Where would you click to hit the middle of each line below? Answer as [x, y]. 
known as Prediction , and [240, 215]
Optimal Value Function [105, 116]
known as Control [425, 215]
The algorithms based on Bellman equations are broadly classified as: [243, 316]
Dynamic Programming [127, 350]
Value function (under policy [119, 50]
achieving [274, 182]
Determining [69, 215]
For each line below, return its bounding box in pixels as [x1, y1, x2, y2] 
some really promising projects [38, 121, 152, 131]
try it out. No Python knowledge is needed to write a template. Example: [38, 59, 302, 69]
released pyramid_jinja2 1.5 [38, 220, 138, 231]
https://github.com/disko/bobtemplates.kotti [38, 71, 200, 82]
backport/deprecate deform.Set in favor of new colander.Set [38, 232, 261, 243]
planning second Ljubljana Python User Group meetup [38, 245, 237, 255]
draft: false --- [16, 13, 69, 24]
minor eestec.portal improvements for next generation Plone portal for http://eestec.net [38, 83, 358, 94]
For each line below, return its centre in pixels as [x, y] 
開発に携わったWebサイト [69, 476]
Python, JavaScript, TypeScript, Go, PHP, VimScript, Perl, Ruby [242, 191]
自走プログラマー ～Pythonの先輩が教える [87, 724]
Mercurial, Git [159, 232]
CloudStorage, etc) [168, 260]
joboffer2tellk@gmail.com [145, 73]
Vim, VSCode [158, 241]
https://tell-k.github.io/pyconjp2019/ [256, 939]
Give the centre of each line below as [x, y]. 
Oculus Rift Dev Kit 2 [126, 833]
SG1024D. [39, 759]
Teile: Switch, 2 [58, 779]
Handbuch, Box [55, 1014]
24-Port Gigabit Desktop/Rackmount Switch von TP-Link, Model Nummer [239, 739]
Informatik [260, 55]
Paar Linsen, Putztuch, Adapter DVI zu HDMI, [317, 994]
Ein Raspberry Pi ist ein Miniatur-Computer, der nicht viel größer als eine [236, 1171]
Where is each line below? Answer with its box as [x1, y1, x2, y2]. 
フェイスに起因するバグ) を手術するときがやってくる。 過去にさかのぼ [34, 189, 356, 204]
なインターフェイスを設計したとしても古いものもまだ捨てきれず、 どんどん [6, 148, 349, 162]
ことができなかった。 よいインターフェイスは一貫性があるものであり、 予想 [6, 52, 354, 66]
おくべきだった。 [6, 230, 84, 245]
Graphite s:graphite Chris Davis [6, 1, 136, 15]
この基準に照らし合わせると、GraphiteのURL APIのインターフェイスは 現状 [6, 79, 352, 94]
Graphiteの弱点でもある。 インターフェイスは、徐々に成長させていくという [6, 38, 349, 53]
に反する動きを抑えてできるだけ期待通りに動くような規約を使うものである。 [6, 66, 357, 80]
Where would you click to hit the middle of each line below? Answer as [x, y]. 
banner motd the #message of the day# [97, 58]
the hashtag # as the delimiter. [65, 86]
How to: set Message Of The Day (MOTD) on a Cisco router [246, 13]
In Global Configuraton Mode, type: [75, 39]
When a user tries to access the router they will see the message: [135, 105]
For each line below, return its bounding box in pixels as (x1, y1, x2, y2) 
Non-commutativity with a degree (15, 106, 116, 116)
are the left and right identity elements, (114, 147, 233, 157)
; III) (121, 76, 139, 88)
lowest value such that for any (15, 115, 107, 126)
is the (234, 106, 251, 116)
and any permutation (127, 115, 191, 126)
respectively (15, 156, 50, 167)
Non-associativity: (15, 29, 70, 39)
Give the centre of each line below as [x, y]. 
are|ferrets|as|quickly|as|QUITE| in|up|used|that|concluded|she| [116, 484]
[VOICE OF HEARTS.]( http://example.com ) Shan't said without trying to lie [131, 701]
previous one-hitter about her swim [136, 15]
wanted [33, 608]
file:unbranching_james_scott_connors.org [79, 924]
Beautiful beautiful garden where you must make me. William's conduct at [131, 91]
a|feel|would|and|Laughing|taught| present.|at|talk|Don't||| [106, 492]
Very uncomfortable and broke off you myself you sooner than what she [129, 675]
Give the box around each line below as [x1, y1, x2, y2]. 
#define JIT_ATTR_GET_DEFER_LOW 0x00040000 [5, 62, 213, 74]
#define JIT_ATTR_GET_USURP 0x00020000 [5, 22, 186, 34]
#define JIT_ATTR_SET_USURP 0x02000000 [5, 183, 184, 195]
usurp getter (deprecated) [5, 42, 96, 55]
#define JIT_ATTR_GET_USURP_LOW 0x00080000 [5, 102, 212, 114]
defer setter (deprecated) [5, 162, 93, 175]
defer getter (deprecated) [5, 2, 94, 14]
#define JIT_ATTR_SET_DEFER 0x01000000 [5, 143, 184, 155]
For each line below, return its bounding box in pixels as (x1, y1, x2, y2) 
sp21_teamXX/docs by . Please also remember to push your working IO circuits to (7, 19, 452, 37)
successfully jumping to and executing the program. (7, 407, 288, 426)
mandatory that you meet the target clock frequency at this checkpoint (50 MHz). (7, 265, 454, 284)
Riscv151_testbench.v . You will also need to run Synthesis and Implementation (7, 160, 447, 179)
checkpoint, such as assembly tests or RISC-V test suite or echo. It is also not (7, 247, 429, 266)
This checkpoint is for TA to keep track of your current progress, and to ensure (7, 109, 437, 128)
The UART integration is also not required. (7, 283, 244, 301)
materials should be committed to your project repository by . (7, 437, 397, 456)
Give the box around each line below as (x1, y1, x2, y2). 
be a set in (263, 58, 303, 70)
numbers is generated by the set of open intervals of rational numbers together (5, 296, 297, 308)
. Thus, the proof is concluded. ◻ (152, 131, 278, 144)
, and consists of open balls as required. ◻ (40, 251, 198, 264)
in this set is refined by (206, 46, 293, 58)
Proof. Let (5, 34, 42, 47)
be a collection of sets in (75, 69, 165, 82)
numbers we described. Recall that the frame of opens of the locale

***

_Work instruction_.
Your answer must be the lines above from the one containing "フェイスに起因するバグ) を手術するときがやってくる。 過去にさかのぼ" to the one containing "the hashtag # as the delimiter. [65, 86]", both included, restated word for word.

_Task result_.
フェイスに起因するバグ) を手術するときがやってくる。 過去にさかのぼ [34, 189, 356, 204]
なインターフェイスを設計したとしても古いものもまだ捨てきれず、 どんどん [6, 148, 349, 162]
ことができなかった。 よいインターフェイスは一貫性があるものであり、 予想 [6, 52, 354, 66]
おくべきだった。 [6, 230, 84, 245]
Graphite s:graphite Chris Davis [6, 1, 136, 15]
この基準に照らし合わせると、GraphiteのURL APIのインターフェイスは 現状 [6, 79, 352, 94]
Graphiteの弱点でもある。 インターフェイスは、徐々に成長させていくという [6, 38, 349, 53]
に反する動きを抑えてできるだけ期待通りに動くような規約を使うものである。 [6, 66, 357, 80]
Where would you click to hit the middle of each line below? Answer as [x, y]. 
banner motd the #message of the day# [97, 58]
the hashtag # as the delimiter. [65, 86]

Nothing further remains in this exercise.